**Exercise brief:**
Transcribe exactly the lines from the top of the records below through the line that holds "visitas repetidas. Al", both included, with no pictures.

**Information:**

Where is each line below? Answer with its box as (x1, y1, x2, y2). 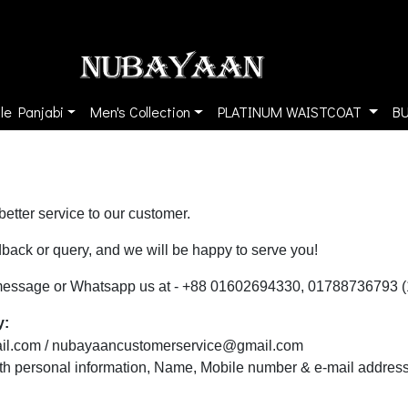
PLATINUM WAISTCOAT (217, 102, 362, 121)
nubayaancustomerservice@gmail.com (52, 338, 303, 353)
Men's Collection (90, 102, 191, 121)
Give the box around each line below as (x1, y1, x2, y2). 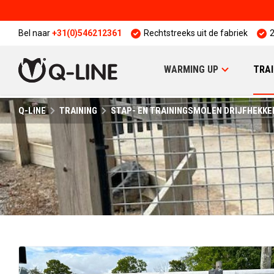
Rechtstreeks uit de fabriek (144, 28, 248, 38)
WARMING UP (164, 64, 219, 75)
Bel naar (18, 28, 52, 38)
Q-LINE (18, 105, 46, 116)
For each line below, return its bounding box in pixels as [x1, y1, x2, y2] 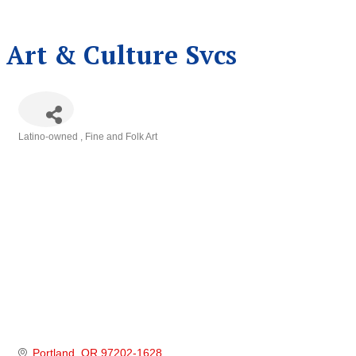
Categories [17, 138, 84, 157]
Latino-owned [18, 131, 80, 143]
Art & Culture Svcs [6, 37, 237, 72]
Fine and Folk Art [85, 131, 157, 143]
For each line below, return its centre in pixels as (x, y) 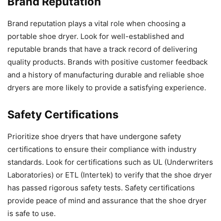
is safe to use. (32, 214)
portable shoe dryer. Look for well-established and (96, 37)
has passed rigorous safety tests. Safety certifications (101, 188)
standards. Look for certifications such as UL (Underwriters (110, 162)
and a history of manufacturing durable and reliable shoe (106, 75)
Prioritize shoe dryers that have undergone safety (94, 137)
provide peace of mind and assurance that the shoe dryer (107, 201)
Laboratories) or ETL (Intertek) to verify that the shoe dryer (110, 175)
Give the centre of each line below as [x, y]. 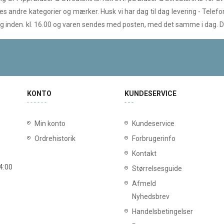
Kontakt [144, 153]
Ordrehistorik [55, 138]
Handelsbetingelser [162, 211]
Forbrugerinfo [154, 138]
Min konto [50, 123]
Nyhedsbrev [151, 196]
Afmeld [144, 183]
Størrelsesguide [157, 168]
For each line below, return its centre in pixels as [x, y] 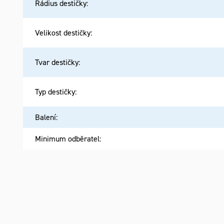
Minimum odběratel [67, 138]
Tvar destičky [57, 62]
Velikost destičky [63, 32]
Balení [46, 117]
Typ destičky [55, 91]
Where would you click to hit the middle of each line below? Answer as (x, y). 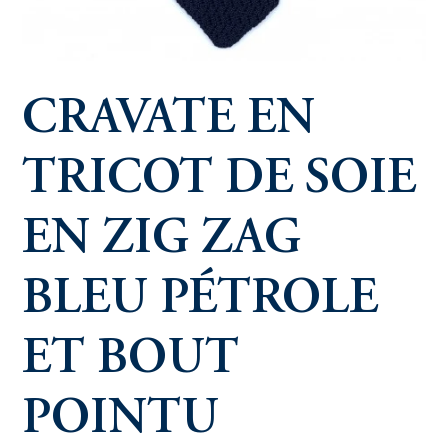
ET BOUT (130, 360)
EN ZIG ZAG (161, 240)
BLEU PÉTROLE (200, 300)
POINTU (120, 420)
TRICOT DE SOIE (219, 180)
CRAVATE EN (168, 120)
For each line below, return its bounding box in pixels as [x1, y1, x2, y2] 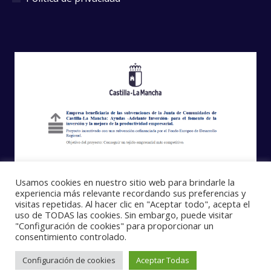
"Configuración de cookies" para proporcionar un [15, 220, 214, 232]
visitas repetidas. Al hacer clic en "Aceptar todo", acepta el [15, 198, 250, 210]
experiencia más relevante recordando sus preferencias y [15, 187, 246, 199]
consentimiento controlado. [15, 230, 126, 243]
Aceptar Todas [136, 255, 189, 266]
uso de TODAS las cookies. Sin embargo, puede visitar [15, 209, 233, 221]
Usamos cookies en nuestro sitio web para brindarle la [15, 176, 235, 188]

**Problem solution:**
Where is each line below? Answer with its box as (x1, y1, x2, y2). 
PLATINUM WAISTCOAT (217, 102, 362, 121)
nubayaancustomerservice@gmail.com (52, 338, 303, 353)
Men's Collection (90, 102, 191, 121)
Give the box around each line below as (x1, y1, x2, y2). 
Rechtstreeks uit de fabriek (144, 28, 248, 38)
WARMING UP (164, 64, 219, 75)
Bel naar (18, 28, 52, 38)
Q-LINE (18, 105, 46, 116)
For each line below, return its bounding box in pixels as [x1, y1, x2, y2] 
Categories [17, 138, 84, 157]
Latino-owned [18, 131, 80, 143]
Art & Culture Svcs [6, 37, 237, 72]
Fine and Folk Art [85, 131, 157, 143]
For each line below, return its centre in pixels as (x, y) 
is safe to use. (32, 214)
portable shoe dryer. Look for well-established and (96, 37)
has passed rigorous safety tests. Safety certifications (101, 188)
standards. Look for certifications such as UL (Underwriters (110, 162)
and a history of manufacturing durable and reliable shoe (106, 75)
Prioritize shoe dryers that have undergone safety (94, 137)
provide peace of mind and assurance that the shoe dryer (107, 201)
Laboratories) or ETL (Intertek) to verify that the shoe dryer (110, 175)
Give the centre of each line below as [x, y]. 
Kontakt [144, 153]
Ordrehistorik [55, 138]
Handelsbetingelser [162, 211]
Forbrugerinfo [154, 138]
Min konto [50, 123]
Nyhedsbrev [151, 196]
Afmeld [144, 183]
Størrelsesguide [157, 168]
For each line below, return its centre in pixels as [x, y] 
Minimum odběratel [67, 138]
Tvar destičky [57, 62]
Velikost destičky [63, 32]
Balení [46, 117]
Typ destičky [55, 91]
Where would you click to hit the middle of each line below? Answer as (x, y). 
ET BOUT (130, 360)
EN ZIG ZAG (161, 240)
BLEU PÉTROLE (200, 300)
POINTU (120, 420)
TRICOT DE SOIE (219, 180)
CRAVATE EN (168, 120)
For each line below, return its bounding box in pixels as [x1, y1, x2, y2] 
"Configuración de cookies" para proporcionar un [15, 220, 214, 232]
visitas repetidas. Al hacer clic en "Aceptar todo", acepta el [15, 198, 250, 210]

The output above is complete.